The decision in Fio Corporation v. The Queen, 2014 TCC 58 is an interesting and recent example in which the Minister’s attempt to gain exemption from well-established and long standing rules of litigation was met with censure from the court. In Fio, the rule in question was the rule of implied undertaking that is engaged in the discovery process.

The implied undertaking rule is fundamental to fairness in litigation and the leading Supreme Court of Canada decision of Juman v. Doucette, 2008 SCC 8 left no doubt about the existence, scope or importance of the rule. In brief, the rule provides that documentary or oral information obtained by a party through the disclosure or discovery process in the course of litigation is received by that party pursuant to an implied undertaking. This undertaking  forbids use of the information by the party outside of the litigation and the implied undertaking remains in force “unless and until the scope of the undertaking is varied by a court order or other judicial order or a situation of immediate and serious danger emerges.” (Juman, para.4)

As described in Juman (at para.24-26) the purpose of the rule is to ensure full and complete candour in discovery, and to balance privacy interests with the “public interest in getting at the truth in a civil action.” “The answers and documents are compelled by statute for the purpose of the civil action and the law thus requires that the invasion of privacy should generally be limited to the level of disclosure necessary to satisfy that purpose”.

In Fio, the Minister reassessed the Appellant/taxpayer for 2007 and 2008. A Notice of Appeal was filed and the Appellant provided various documents to the Minister as part of the discovery process. The Minister subsequently reassessed the Appellant and admittedly did so, in part, on the basis of the documents that the Appellant had provided.

The Appellant argued that the Minister had breached the implied undertaking and, as a result, should be prohibited from using the information and subject to sanction through a significant award of costs. In response, and perhaps surprisingly, the Minister argued that she is not a “normal litigant” and therefore not subject to the implied undertaking rule. (para.24)  In addition, the Minister argued that s.241 of the ITA is a “complete code” governing how taxpayer’s information can be used this overrides the implied undertaking. (para.27)

Both of these arguments were rejected. To begin, the Court held (para.48): “I cannot accept an argument that provides more favourable treatment to one of the parties before the Court.” Therefore, the Respondent “like all parties, is subject to the implied undertaking rule.” (para.50)

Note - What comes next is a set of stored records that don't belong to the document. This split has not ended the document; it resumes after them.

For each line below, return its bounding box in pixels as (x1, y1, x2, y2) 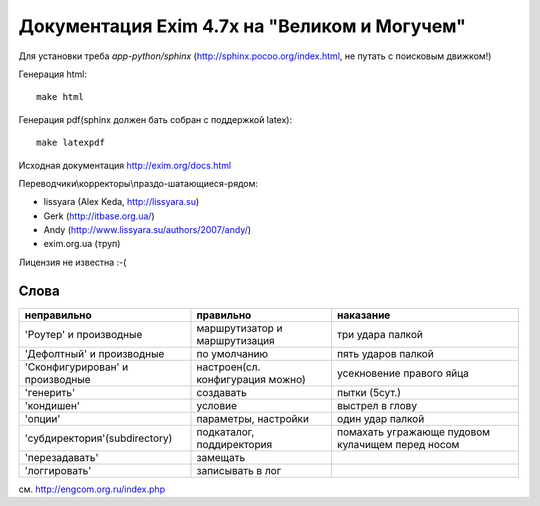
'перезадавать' (24, 450, 99, 464)
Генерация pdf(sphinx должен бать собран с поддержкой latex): (18, 113, 293, 125)
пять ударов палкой (336, 346, 434, 360)
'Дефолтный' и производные (24, 346, 165, 360)
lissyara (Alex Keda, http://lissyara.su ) (43, 196, 200, 208)
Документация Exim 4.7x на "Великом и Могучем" (18, 15, 467, 37)
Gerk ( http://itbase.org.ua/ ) (43, 210, 155, 222)
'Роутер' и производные (24, 327, 143, 341)
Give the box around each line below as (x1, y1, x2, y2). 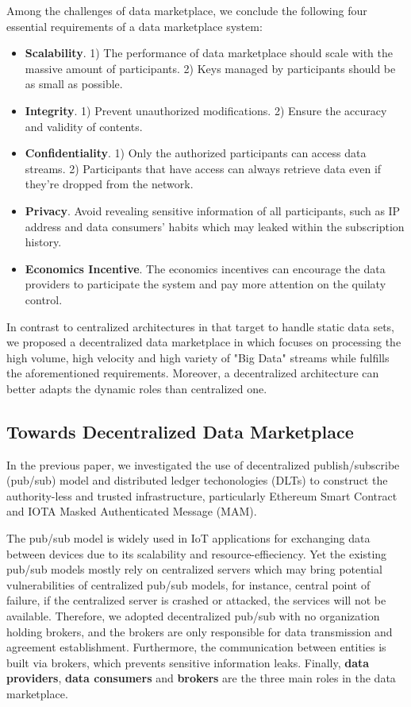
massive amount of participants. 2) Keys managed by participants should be (25, 60, 396, 76)
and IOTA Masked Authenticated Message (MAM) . (6, 503, 257, 520)
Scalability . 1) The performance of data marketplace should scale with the (25, 44, 393, 61)
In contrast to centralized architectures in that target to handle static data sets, (6, 318, 394, 334)
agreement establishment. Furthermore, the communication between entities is (6, 639, 386, 655)
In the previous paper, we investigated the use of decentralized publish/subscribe (6, 456, 400, 473)
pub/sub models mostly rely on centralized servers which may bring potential (6, 561, 382, 578)
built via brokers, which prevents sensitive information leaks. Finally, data (6, 654, 370, 670)
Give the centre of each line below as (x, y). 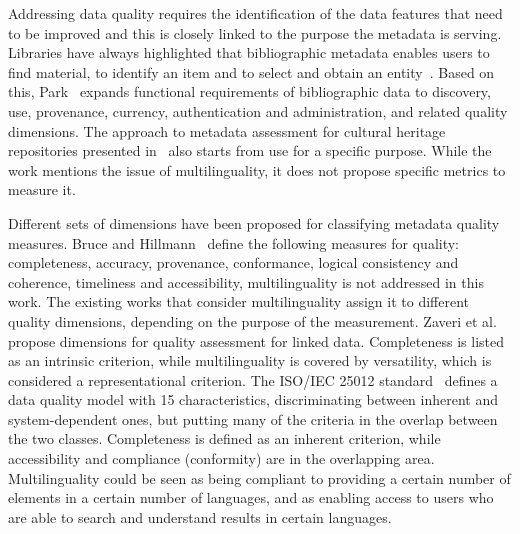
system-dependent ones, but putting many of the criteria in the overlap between (253, 418)
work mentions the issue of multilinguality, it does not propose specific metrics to (257, 169)
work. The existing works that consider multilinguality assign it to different (238, 301)
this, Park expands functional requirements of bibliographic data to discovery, (249, 91)
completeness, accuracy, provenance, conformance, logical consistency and (233, 262)
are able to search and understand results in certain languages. (200, 516)
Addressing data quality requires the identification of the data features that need (255, 13)
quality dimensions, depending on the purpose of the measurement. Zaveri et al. (252, 320)
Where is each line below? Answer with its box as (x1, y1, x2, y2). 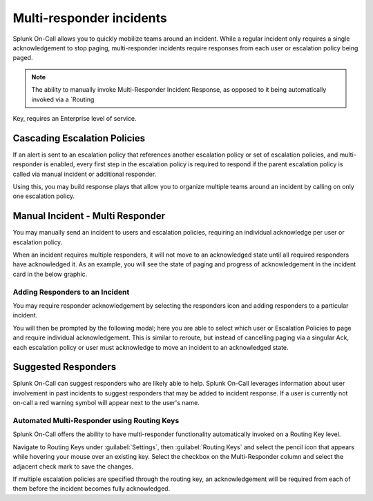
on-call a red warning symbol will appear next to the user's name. (12, 399, 200, 407)
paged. (12, 54, 33, 62)
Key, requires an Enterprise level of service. (12, 114, 137, 122)
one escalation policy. (12, 192, 75, 200)
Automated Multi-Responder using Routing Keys (12, 415, 180, 425)
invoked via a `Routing (31, 95, 95, 104)
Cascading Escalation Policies (12, 132, 145, 144)
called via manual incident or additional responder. (12, 170, 157, 178)
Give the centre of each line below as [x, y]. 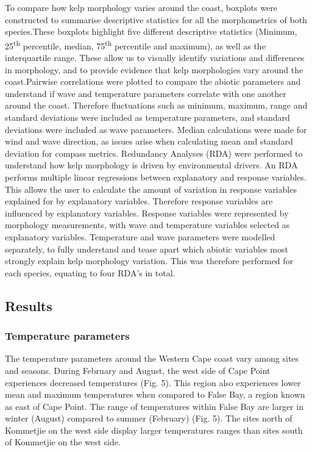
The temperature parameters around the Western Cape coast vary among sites [152, 358]
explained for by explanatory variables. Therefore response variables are [139, 201]
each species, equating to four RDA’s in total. [90, 272]
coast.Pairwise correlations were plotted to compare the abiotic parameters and [153, 81]
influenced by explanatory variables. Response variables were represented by [147, 213]
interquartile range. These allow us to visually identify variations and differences [155, 58]
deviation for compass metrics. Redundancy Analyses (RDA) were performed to [154, 153]
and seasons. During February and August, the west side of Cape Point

It follows that if the Respondent wanted to use the documents for purposes outside of the litigation, it was required to apply to the court to vary the implied undertaking. Finally, and with respect to the application of s.241, the court found that the statutory scheme which prohibits the use of taxpayer information “does not override common law rules, such as the implied undertaking rule.” (para.58)

These conclusions of the court are certainly important for confirming that the Minister is not a “special litigant” who is not bound the rules. However, the court’s analysis of remedy is equally and, perhaps more important.

The Appellant applied to have the assessment vacated on the basis of the Respondent’s improper conduct. In its consideration of this application, the court in Fio observed that as the tax court is “the only superior court that has jurisdiction to vacate an assessment” (para.68), and an assessment may be vacated “if it is found not to be valid or if it is found not to be correct” (para.68)  In addition, and more interestingly,  “the Court may vacate an assessment under its implied jurisdiction to control its own process and ensure proper functioning as a court of law.” (para.69)  (Emphasis added)

Therefore, on the basis that the Tax Court “is both a superior court and a statutory court… any statutory limits placed on the Tax Court’s jurisdiction when disposing of an appeal of an assessment (or reassessment) do not apply in respect of a breach of an implied undertaking.” (para.71)  As a superior court which has jurisdiction to control its own process, “the Court may vacate an assessment if it believes it is the appropriate remedy for the breach of an undertaking to the Court.” (para.71)

In the result, the court found that the use of the documents by the Minister amounted to an abuse of process and the Appellant was awarded costs in the amount of $25,000. The court also prohibited the Minister from making use of the documents, but the court did not vacate the assessment, giving the Minister an opportunity to attempt to continue the litigation without the benefit of the documents.

Law does and must continue to evolve and the evolution is propelled, at least in part, through novel arguments that are advanced by either party in litigation. However, there is perhaps a distinction between novel argument and argument that attempts to rewrite the law in favour of one of the parties.

Courts oversee and control the processes before them and in so doing, courts have, and must have the jurisdiction to regulate the conduct of the parties. When appropriate, courts must also grant remedy based upon improper conduct. In Fio, the court has now clarified and confirmed that the Tax Court has jurisdiction to grant remedy for unfair, illegal or improper conduct by the Minister.